When running in Debug mode, if I run with 1 thread it gets X amount of work done. If I run 2 threads each thread gets X amount of work done. Similarly with 3 and 4 threads. Scaling is perfect.
When running in Release mode, this is what happens:
With 1 thread: it gets Y amount of work done, where Y is nearly double X.
With 2 threads: Each thread gets Y amount of work done. Again, perfect scaling.
With 3 threads: 1 thread gets Y amount of work done, the other 2 threads get 2/3 Y amount of work done. I've lost about 2/3 of a CPU even though one is presumable completely idle. Task Manager shows 75% CPU usage.
With 4 threads: 1 thread gets Y amount of work done. The other 3 threads get 1/2 Y amount of work done. Now I've lost about 1.5 CPU's worth of computing. The Task Manager shows 100% CPU usage.

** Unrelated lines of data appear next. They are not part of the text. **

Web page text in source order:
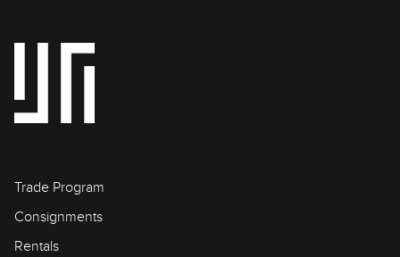
Trade Program
Consignments
Rentals
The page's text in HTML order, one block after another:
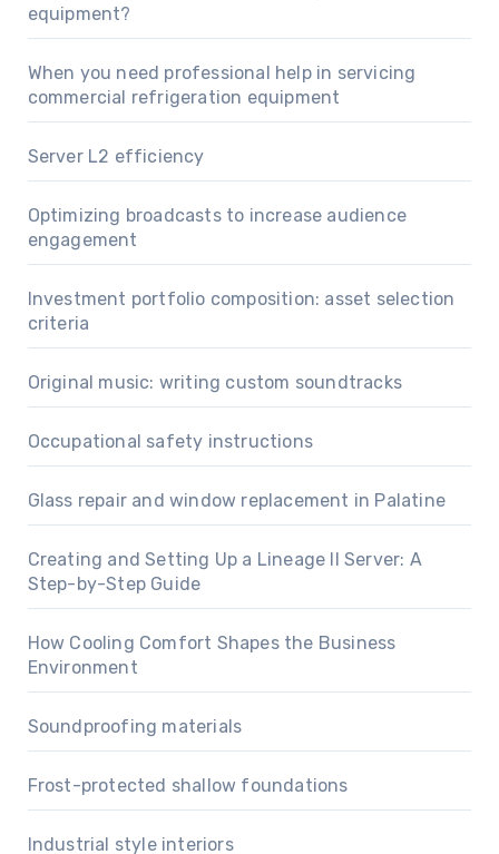
equipment?
When you need professional help in servicing
commercial refrigeration equipment
Server L2 efficiency
Optimizing broadcasts to increase audience
engagement
Investment portfolio composition: asset selection
criteria
Original music: writing custom soundtracks
Occupational safety instructions
Glass repair and window replacement in Palatine
Creating and Setting Up a Lineage II Server: A
Step-by-Step Guide
How Cooling Comfort Shapes the Business
Environment
Soundproofing materials
Frost-protected shallow foundations
Industrial style interiors

The obvious questions are:
(1) Repeating the earlier question, was does Debug mode scale so well, but not Release?
(2) Why is one core always able to get full usage but the others seem to fall off? This lack of symmetry is disturbing.
(3) Why are the others falling off? Memory bandwidth was suggested earlier but that seem like an awfully steep price.
Any comments or insights are most welcome. And, as always, thanks!
There are many things that may hamper your performance.
One problem might be false sharing of cache lines.
When you have something like :
struct data
{
int cnt_parsed_thread[THREADS];
// ...
};
static data;
and in the threads itself :
threadFunc( int threadNum )
{
while( !end )
{
// ...
// do something
++data.cnt_parsed_thread[num];
}
}
You force both processors to send the cache line after each increment to the other processor, stalling computation enormously.
This problem can be worked around by spreading the falsely shared data into separate cachelines.
e.g. :
struct data
{
int cnt_parsed_thread[THREADS*CACHELINESIZE];
// ...
int& at( int k ) { return cnt_parsed_thread[k*CACHELINESIZE}; }
};
(CACHELINE size should be 64 bytes (I think), maybe play around with that.)